To all, Dr. Song offered only a bow.

Jun Do approached Wanda. She wore a jogging top, so he could see the power of her chest and shoulders. Her hair, for the first time, was down, framing her face.

“Happy trails to you,” he said to her. “That's a Texas good-bye, no?”

“Yes,” she said, smiling. “Do you know the response? It's ‘Until we meet again.' ”

The Senator's wife held a puppy, her fingertips moving through the soft folds of its skin.

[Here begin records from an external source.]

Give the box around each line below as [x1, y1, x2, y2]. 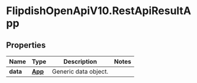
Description [63, 58, 97, 65]
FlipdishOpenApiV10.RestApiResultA [6, 4, 192, 18]
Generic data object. [52, 68, 109, 75]
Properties [6, 40, 46, 50]
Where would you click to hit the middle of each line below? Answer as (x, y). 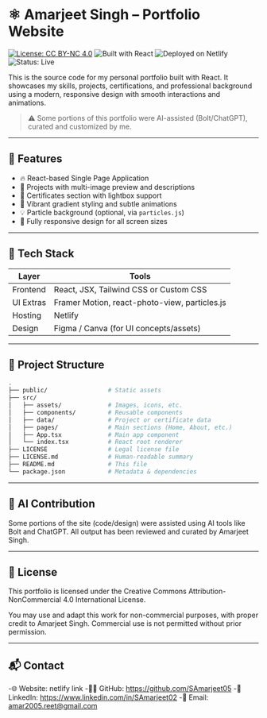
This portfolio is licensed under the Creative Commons (97, 591)
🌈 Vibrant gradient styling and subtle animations (98, 203)
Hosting (27, 315)
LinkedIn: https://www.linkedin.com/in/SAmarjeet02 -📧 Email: (108, 697)
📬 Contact (36, 665)
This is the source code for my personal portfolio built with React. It (118, 77)
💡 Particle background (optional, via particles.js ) (102, 212)
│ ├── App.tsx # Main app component (94, 434)
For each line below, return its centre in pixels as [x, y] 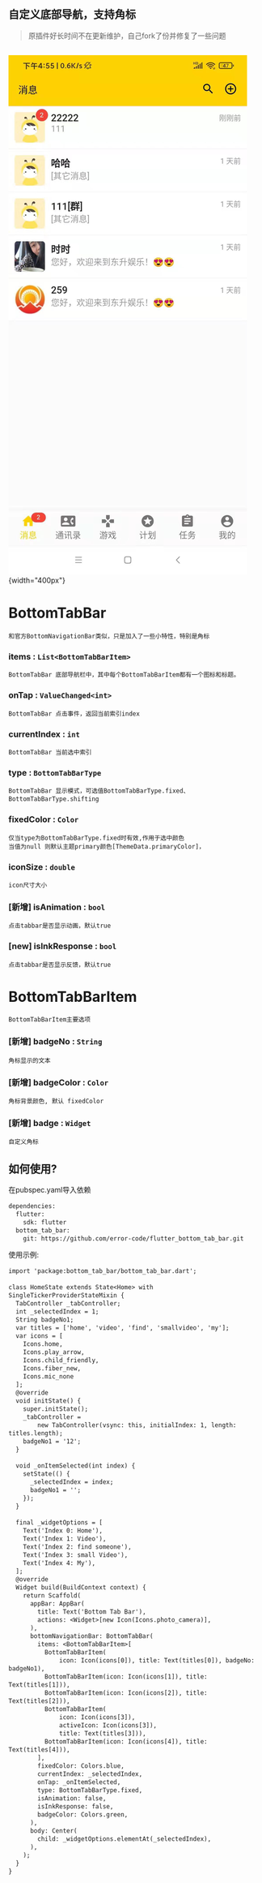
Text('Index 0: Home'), [63, 1531]
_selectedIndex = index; [72, 1482]
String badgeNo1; [45, 1320]
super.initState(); [56, 1409]
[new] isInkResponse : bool [63, 946]
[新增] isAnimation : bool [57, 907]
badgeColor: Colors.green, [83, 1815]
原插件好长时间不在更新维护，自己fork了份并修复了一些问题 [127, 36]
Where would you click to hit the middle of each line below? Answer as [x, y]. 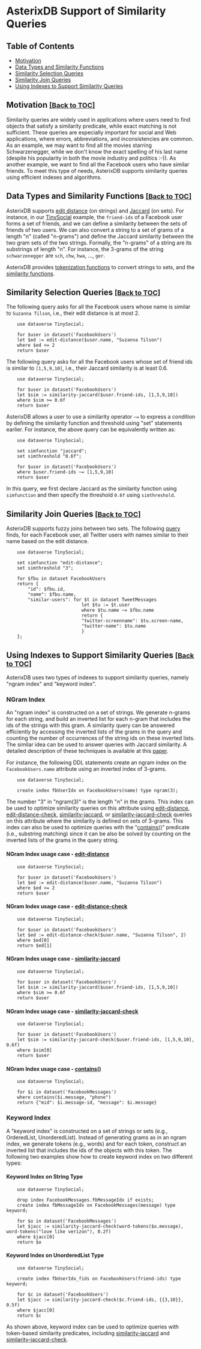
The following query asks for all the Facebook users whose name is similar [98, 307]
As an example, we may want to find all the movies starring [79, 145]
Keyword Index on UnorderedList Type [55, 1255]
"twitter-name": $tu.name [114, 626]
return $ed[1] [34, 946]
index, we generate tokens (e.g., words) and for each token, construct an [97, 1144]
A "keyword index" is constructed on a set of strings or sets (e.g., [87, 1131]
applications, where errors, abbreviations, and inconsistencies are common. [100, 139]
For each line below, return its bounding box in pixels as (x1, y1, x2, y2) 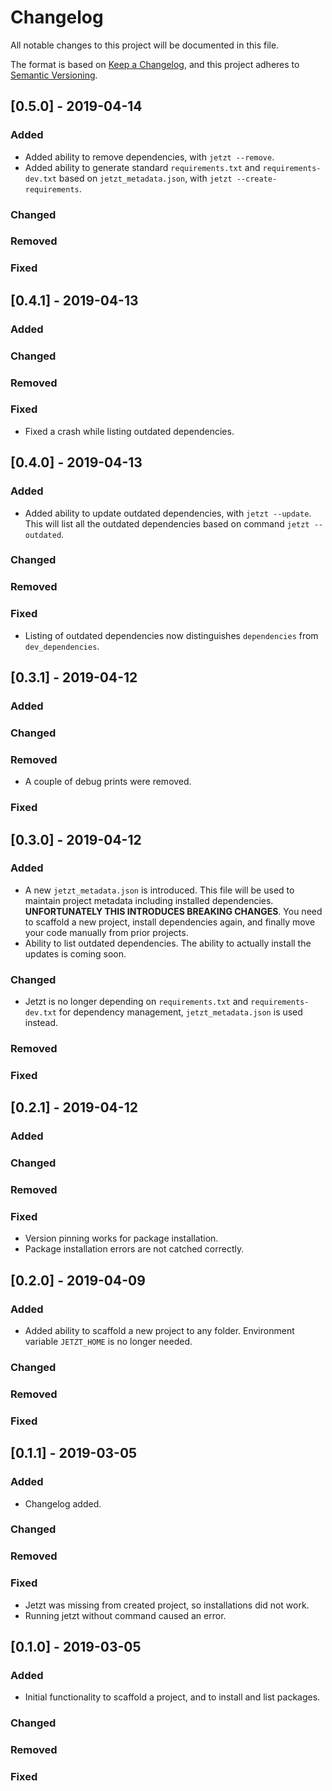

She considered Jun Do for a long moment.

He said, “Thank you for tending to my wound.”

“I've taken an oath,” she said. “To assist all in medical need.”

“I know you don't believe my story,” he said.

“I believe you come from a land of suffering,” she said. Her voice was measured and resonant, the way she'd spoken when she'd talked about the Bible. “I also believe your wife is a good woman, one that only needs a friend. Everyone tells me I'm not allowed to be that friend to her.” She kissed the puppy, then held it out to Jun Do. “So this is the best I can do.”

“A heartfelt gesture,” Dr. Song said, smiling. “Unfortunately, canines are not legal in Pyongyang.”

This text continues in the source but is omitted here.